WHAT YOU NEED TO DO - For each line in the data below that has the word "Package", copy that line.

[Data extracted from a collection]
Start of Block

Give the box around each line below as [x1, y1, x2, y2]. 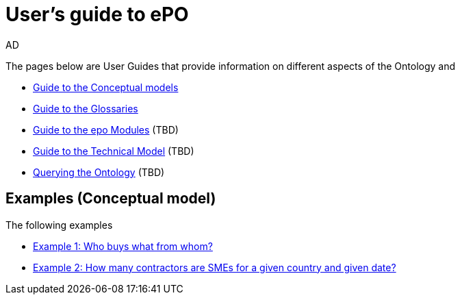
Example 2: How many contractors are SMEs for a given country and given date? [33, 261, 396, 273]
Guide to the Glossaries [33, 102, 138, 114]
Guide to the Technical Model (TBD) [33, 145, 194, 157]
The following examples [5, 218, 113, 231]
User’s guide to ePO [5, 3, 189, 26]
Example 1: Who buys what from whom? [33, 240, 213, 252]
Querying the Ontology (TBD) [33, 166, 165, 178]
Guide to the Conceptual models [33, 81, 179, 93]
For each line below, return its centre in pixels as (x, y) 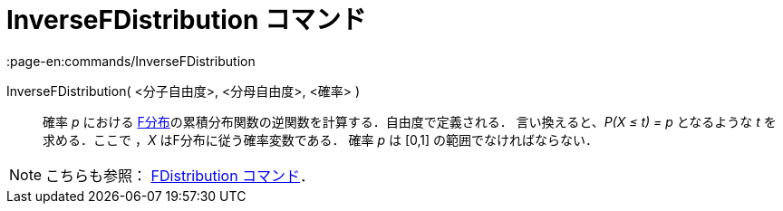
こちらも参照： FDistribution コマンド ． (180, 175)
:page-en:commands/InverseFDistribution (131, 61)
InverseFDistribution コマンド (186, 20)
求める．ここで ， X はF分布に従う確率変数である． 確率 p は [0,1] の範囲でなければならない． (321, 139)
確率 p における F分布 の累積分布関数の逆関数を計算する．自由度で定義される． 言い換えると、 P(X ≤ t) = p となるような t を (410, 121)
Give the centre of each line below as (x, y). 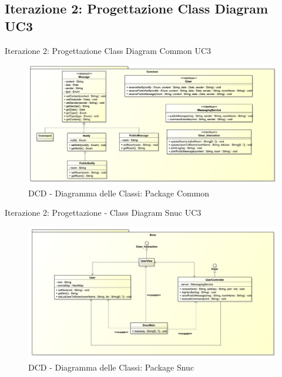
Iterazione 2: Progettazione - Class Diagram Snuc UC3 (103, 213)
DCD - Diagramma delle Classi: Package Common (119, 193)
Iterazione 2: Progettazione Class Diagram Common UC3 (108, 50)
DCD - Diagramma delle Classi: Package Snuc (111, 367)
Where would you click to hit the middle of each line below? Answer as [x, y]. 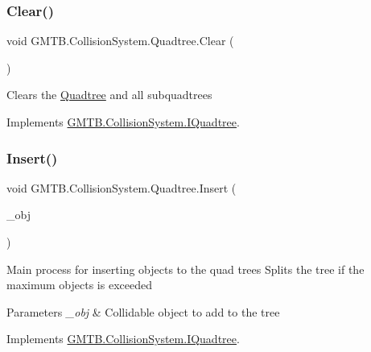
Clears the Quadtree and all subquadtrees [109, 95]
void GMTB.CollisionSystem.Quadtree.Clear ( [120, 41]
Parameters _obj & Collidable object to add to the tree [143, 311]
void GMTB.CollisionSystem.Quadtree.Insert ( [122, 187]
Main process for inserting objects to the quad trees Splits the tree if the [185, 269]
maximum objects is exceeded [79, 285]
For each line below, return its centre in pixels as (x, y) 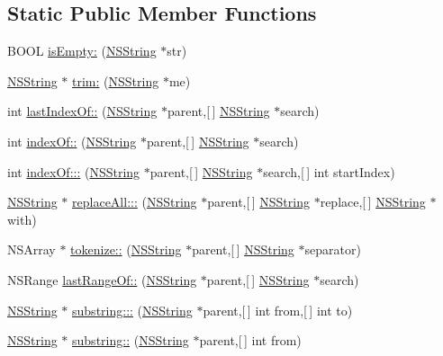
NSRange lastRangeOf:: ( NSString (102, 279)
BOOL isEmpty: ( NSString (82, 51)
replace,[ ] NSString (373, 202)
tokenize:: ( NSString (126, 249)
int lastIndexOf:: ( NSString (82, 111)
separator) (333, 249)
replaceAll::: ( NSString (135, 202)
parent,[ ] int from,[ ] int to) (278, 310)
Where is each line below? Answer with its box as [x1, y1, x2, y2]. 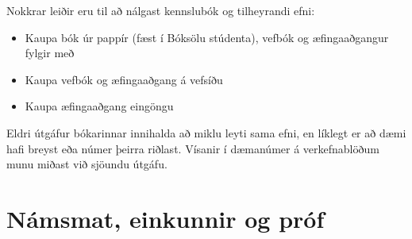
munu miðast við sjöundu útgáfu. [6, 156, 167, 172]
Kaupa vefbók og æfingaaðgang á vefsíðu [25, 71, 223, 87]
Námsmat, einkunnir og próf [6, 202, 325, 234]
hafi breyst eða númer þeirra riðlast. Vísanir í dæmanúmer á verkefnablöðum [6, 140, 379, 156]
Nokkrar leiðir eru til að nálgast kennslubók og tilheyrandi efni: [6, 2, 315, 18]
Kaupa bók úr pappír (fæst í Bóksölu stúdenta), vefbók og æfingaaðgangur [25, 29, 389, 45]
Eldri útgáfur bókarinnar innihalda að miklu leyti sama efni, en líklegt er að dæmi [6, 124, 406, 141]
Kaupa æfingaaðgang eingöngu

End of Block

SOLUTION TO THE EXERCISE -
DCD - Diagramma delle Classi: Package Common (119, 193)
DCD - Diagramma delle Classi: Package Snuc (111, 367)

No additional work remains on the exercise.